During CMA CGM Kerguelen’s maiden call at Port Klang Port Terminal in Malaysia, the terminal set up a unique arrangement of cranes to match the length of 398-meter vessel.So exactly how many cranes did it take to unload the vessel? Twelve. Twelve cranes were used simultaneously to unload the ship, which according to CMA CGM is a company record.
CMA CGM Kerguelen was delivered to CMA CGM on March 21, 2015. With a TEU capacity of 17,722 TEU, the vessel is group’s largest containership to date. The ship is the first in a series of 6 vessels of the same size that will be delivered in 2015.


----------



## Erimus (Feb 20, 2012)

Impressive what!.....I was in Busan/Pusan a couple of years ago and think I counted 40 gantries but not all on same terminal and no more than 4 working the ships we could see...

geoff


----------



## bbyrne98 (Jun 27, 2007)

Impressive. I wonder what the shoreside enabling system looks like because that has to maintain pace (or be running slightly faster than) the 12 STS's working 30ish boxes per hour maybe ? How do they coordinate the trucks to remove the boxes shoreside without utter chaos? No wonder there are a small handful of ports that can accommodate these beasts ...


----------



## randcmackenzie (Aug 31, 2005)

bbyrne98 said:


> Impressive. I wonder what the shoreside enabling system looks like because that has to maintain pace (or be running slightly faster than) the 12 STS's working 30ish boxes per hour maybe ? How do they coordinate the trucks to remove the boxes shoreside without utter chaos?

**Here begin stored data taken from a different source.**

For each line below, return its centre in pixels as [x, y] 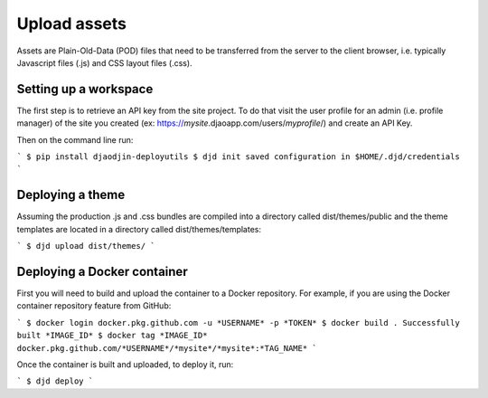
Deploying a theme [71, 195]
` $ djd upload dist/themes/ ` [86, 246]
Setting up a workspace [85, 89]
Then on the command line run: [75, 139]
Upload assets [71, 24]
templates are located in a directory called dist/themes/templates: [139, 229]
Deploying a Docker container [103, 271]
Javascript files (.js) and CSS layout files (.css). [105, 62]
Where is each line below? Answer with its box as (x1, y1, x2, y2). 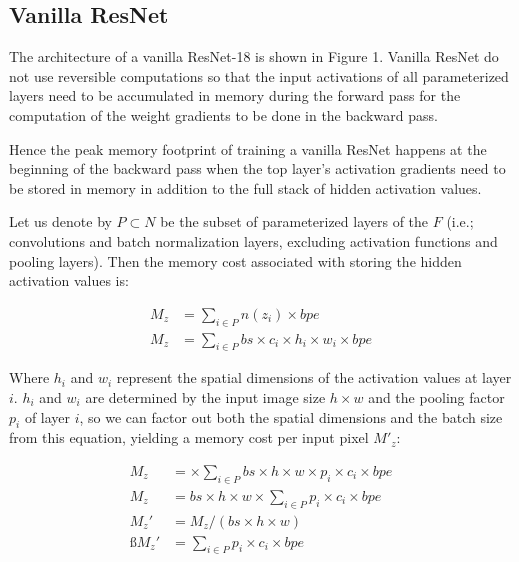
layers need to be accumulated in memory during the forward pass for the (9, 85, 461, 106)
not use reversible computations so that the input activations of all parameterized (9, 65, 509, 86)
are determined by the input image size (85, 386, 326, 407)
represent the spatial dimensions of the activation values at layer (116, 367, 512, 388)
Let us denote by (9, 211, 112, 232)
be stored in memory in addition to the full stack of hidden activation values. (9, 177, 482, 198)
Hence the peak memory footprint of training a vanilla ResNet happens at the (9, 138, 487, 159)
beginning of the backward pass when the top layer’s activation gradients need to (9, 158, 506, 179)
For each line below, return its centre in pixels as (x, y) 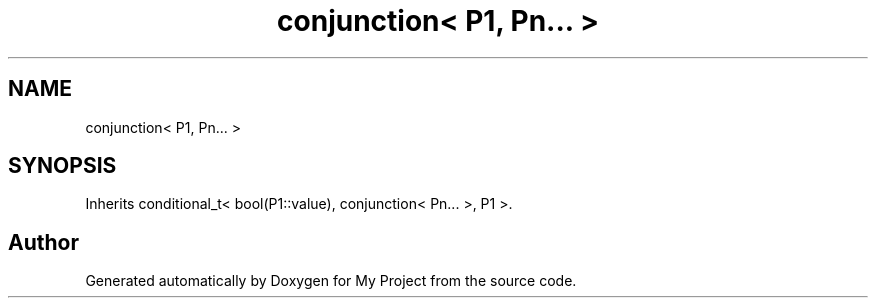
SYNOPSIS (62, 166)
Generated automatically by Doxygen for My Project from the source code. (331, 281)
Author (43, 242)
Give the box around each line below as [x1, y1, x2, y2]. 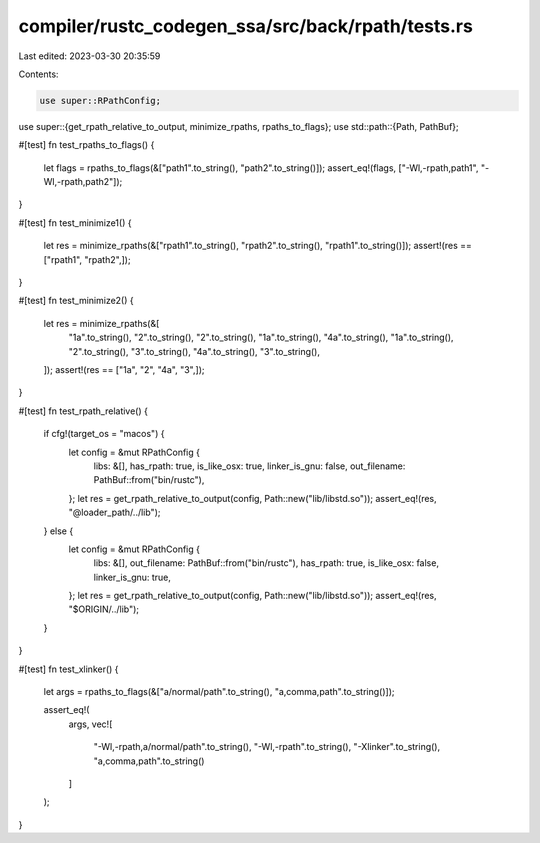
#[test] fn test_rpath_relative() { [18, 405, 149, 417]
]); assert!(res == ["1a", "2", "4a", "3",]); [43, 363, 205, 375]
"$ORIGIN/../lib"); [68, 603, 140, 615]
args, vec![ [68, 718, 113, 730]
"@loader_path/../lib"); [68, 506, 161, 519]
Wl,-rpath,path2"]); [43, 176, 123, 188]
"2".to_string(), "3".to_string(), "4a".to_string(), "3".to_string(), [68, 345, 320, 357]
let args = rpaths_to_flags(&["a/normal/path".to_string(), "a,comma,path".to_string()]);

No wonder there are a small handful of ports that can accommodate these beasts ...


It can be more than 30 and hour if they are handling one in, one out, which they always strive to do if possible.


----------



## Neil McInnes (Jun 24, 2005)

It would not be efficient to operate this way, as its not possible to long travel the cranes.This is purely a publicity shot with all the company boxes on the outboard side.


----------



## ben27 (Dec 27, 2012)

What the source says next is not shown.